56. The molecule of claim 55, which is a modified human CD4 protein, or peptide fragment thereof.

57. The molecule of claim 55, which is a non-human primate CD4 protein, or peptide fragment thereof.

58. The molecule of claim 57, which is a rhesus monkey or chimpanzee CD4 protein, or peptide fragment thereof.

59. The molecule of claim 55, which is an anti-idiotype antibody, or fragment thereof, that binds monoclonal Fab 3-47 or monoclonal Fab 3-51.

60. The molecule of claim 50, which is a peptide mimetic.

61. A pharmaceutical composition comprising the molecule of claim 50 and a pharmaceutically acceptable carrier.

62. The pharmaceutical composition of claim 61 , further comprising a pharmaceutically acceptable adjuvant.

63. A method for producing an antibody that binds an epitope expressed on a conformationally altered form of a CD4 molecule induced on the surface of a CD4⁺ cell upo contact of the cell with human immunodeficiency virus, or an envelope protein thereof, comprising immunizing a mammal with the molecule of claim 50.

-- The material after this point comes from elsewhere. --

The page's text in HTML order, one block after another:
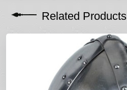
Related Products

64. A method for inhibiting infection of a CD4⁺ cell by human immunodeficiency virus in a subject, comprising administering to the subject a therapeutically effective amount of a molecule that expresses at least one epitope expressed on a conformationally altered form of CD4 induced on the surface of a CD4⁺ cell upon contact of the cell with human immunodeficiency virus, or an envelope protein thereof, such that an antibody response against at least one epitope expressed by the molecule is induced in the subject.

65. The method of claim 64, wherein the conformationally altered form of CD4 expresses an epitope bound by a monoclonal Fab 3-47.

66. The method of claim 65, wherein the molecule expresses an epitope bound by a monoclonal Fab 3-47. 67. The method of claim 64, wherein the conformationally altered form of CD4 expresses an epitope bound by a monoclonal Fab 3-51.

68. The method of claim 67, wherein the molecule expresses an epitope bound by a monoclonal Fab 3-51.

69. The method of claim 64, wherein the molecule is a modified human CD4 protein, or peptide fragment thereof.

70. The method of claim 69, wherein the molecule is a non-human primate CD4 protein, or peptide fragment thereof.

71. The method of claim 70, wherein the non-human primate CD4 protein, or peptide fragment thereof, is from a rhesus monkey or chimpanzee.